What you should do = With the images left out, print every entry that follows exactly.

##### Available data

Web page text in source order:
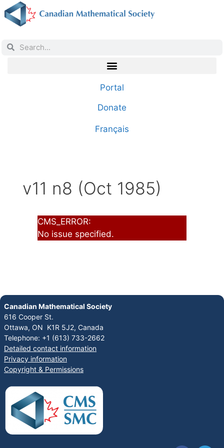
Portal
Donate
Français
v11 n8 (Oct 1985)
CMS_ERROR:
No issue specified.
Canadian Mathematical Society
616 Cooper St.
Ottawa, ON K1R 5J2, Canada
Telephone: +1 (613) 733-2662
Detailed contact information
Privacy information
Copyright & Permissions
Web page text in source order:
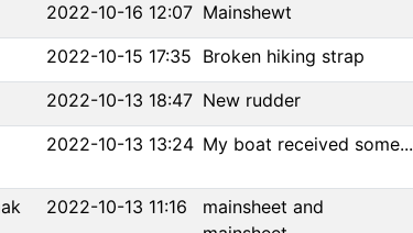
2022-10-16 12:07 Mainshewt
2022-10-15 17:35 Broken hiking strap
2022-10-13 18:47 New rudder
2022-10-13 13:24 My boat received some...
2022-10-13 11:16
mainsheet and
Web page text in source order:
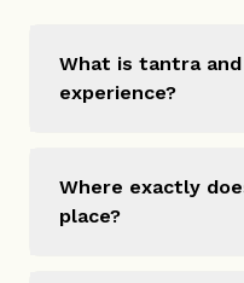
What is tantra
experience?
Where exactly
place?
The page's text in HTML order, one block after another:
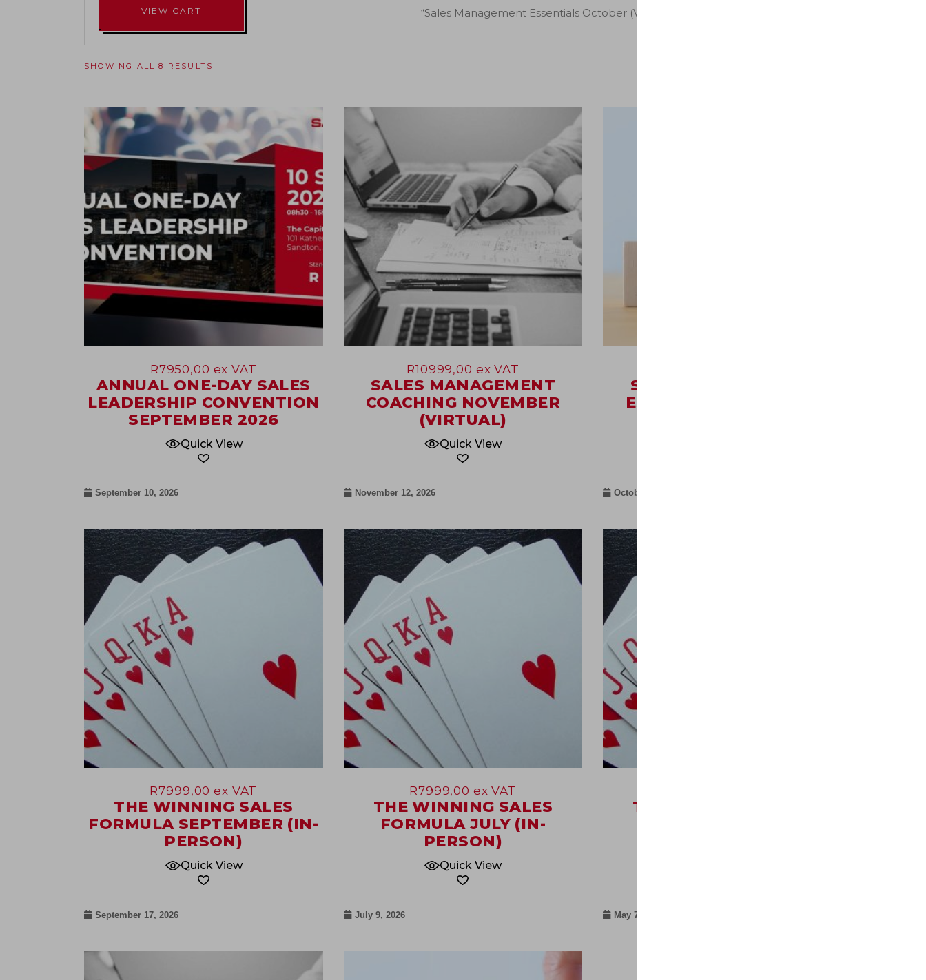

##########

Task answer =
Web page text in source order:
Portal
Donate
Français
v11 n8 (Oct 1985)
CMS_ERROR:
No issue specified.
Canadian Mathematical Society
616 Cooper St.
Ottawa, ON K1R 5J2, Canada
Telephone: +1 (613) 733-2662
Detailed contact information
Privacy information
Copyright & Permissions
Web page text in source order:
2022-10-16 12:07 Mainshewt
2022-10-15 17:35 Broken hiking strap
2022-10-13 18:47 New rudder
2022-10-13 13:24 My boat received some...
2022-10-13 11:16
mainsheet and
Web page text in source order:
What is tantra
experience?
Where exactly
place?
The page's text in HTML order, one block after another:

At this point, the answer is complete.